Next, to explore whether hypomethylation is coupled with the loss of heterochromatin, we analyzed the enrichment of two repressive histone modifications: H3K9me3 (representing constitutive heterochromatin) and H3K27me3 (representing facultative heterochromatin) immediately upstream to the DM1 repeat, by chromatin immunoprecipitation (ChIP). While H3K9me3 was exclusively enriched in the unmanipulated DM1 hESCs (Fig. 1b), neither of the hESCs lines/clones were enriched for H3K27me3 (Fig. 1c). Hence, H3K9me3 deposition, but not H3K27me3, is tightly correlated with CTG array size and the gain of aberrant methylation in hESCs. These results indicate that repeat removal in mutant hESCs alters the epigenetic status of the locus in a way that prevents constitutive heterochromatin from being re-established near the repeat.
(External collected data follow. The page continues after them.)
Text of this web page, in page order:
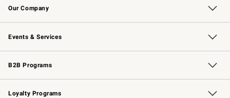
Our Company
Our Story Williams-Sonoma Inc.
Careers
Store Locator
Events & Services
Wedding & Gift Registry Free Design Services
Events Knife Sharpening
Gift Cards
B2B Programs
B2B Overview Contract
Trade Professional Chefs
Corporate Gifting
Loyalty Programs
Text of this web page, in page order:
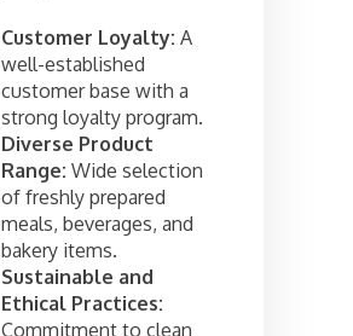
Customer Loyalty: A
well-established
customer base with a
strong loyalty program.
Diverse Product
Range: Wide selection
of freshly prepared
meals, beverages, and
bakery items.
Sustainable and
Ethical Practices:
Commitment to clean
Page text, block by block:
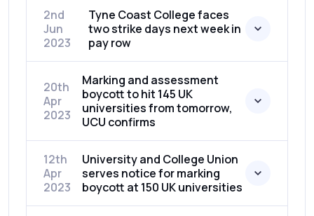
2nd
Jun
2023
Tyne Coast College faces
two strike days next week in
pay row
20th
Apr
2023
Marking and assessment
boycott to hit 145 UK
universities from tomorrow,
UCU confirms
12th
Apr
2023
University and College Union
serves notice for marking
boycott at 150 UK universities
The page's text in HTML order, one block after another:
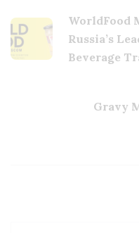
WorldFood
Russia’s
Beverage
Gravy
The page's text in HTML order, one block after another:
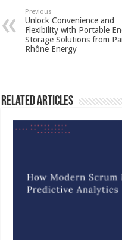
Previous
Unlock Convenience and
Flexibility with Portable
Storage Solutions from
Rhône Energy
Related Articles
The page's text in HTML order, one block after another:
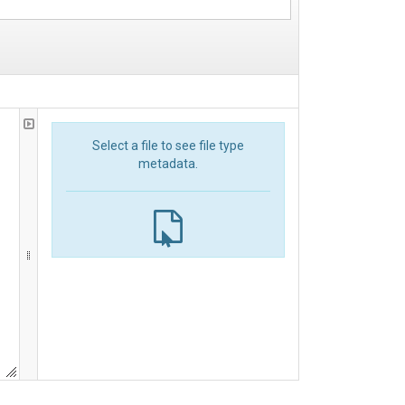
Select a file to see file type
metadata.
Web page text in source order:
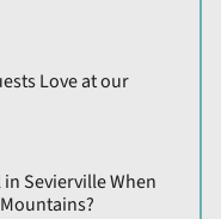
Love at our
Sevierville When
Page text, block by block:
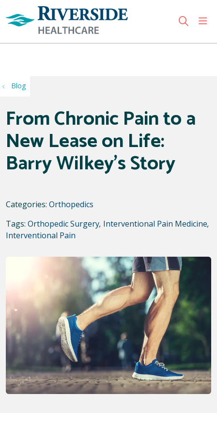
search
Blog
From Chronic Pain to a
New Lease on Life:
Barry Wilkey’s Story
Categories: Orthopedics
Tags: Orthopedic Surgery, Interventional Pain Medicine,
Interventional Pain
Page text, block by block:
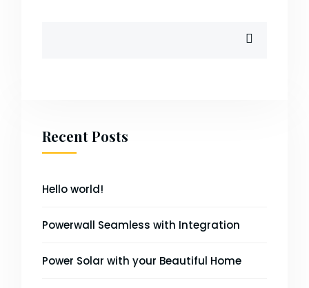
Recent Posts
Hello world!
Powerwall Seamless with Integration
Power Solar with your Beautiful Home
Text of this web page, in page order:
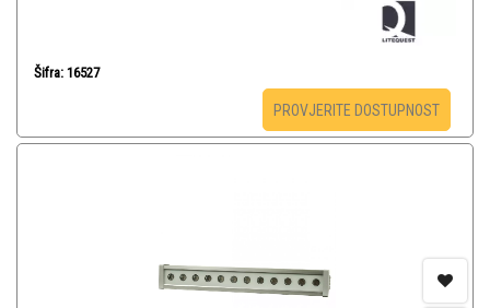
Šifra: 16527
PROVJERITE DOSTUPNOST
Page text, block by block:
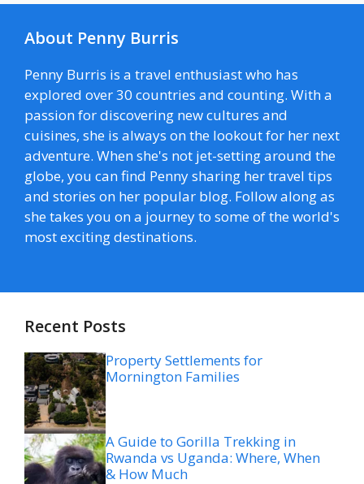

Altered chromatin structure likely restores CTCF binding but does not affect local gene transcription

It has been suggested that aberrant methylation patterns upstream of the CTGs might alter the chromatin structure through the loss of CTCF binding. Consistent with this claim, we determined methylation levels by bisulfite colony sequencing immediately upstream to the repeat (region F in ref. 14) and validated the binding of CTCF in an overlapping region (CTCF binding site I, CTCFI) by ChIP analysis in wild type, DM1 and Δ/Δ hESCs (Fig. S3b and S3c). Although we were unable to distinguish between the wild type and affected hESCs in terms of extent of enrichment using the ChIP assay (maximum 2-fold change), we found that hypermethylation at the CTCF binding site was exclusive to DM1 hESCs (Fig. S3b). In addition, we leveraged the 2 bp deletion that was induced by gene editing at the junction of one of the alleles in CL29 (unmethylated Δ/Δ clone) to show the presence of two alleles in the CTCF bound fraction after ChIP experiment (Fig. S3d). This, together with the known role of methylation in abolishing CTCF binding next to the repeat in hESCs (Fig. S5D and S5E in ref. 14), and the clear evidence that gene editing does not disrupt CTCF binding next to the CTG (as illustrated by substantial enrichments in Δ/Δ clones, Fig. S3c), strongly suggests that the loss of heterochromatin by repeat deletion restores CTCF occupancy in the mutant allele.

It has been claimed that the change in chromatin structure may alter local gene transcription at the DM1 locus14,26,27. Therefore, we assessed the total mRNA levels of DMPK and SIX5 in the wild type, DM1-affected and DM1-Δ/Δ hESCs by RT-ddPCR. The results showed that the wild type and affected DM1 hESCs did not significantly differ for total DMPK and SIX5 mRNA levels (Fig. S3e). Nor could we find a significant change in SIX5 mRNA levels or a consistent trend in the expression of DMPK, when comparing DM1 unmanipulated vs. gene-edited hESCs (Fig. S3e). Thus, in conjunction with our published data reporting no change in DMPK and SIX5 mRNA expression levels in DM1 unmanipulated as compared to gene-edited myoblasts (see ref. 25), this strongly suggests that local gene expression is unaffected by abnormal methylation at the DM1 locus, at least not in embryonic stem cells and patient myoblasts.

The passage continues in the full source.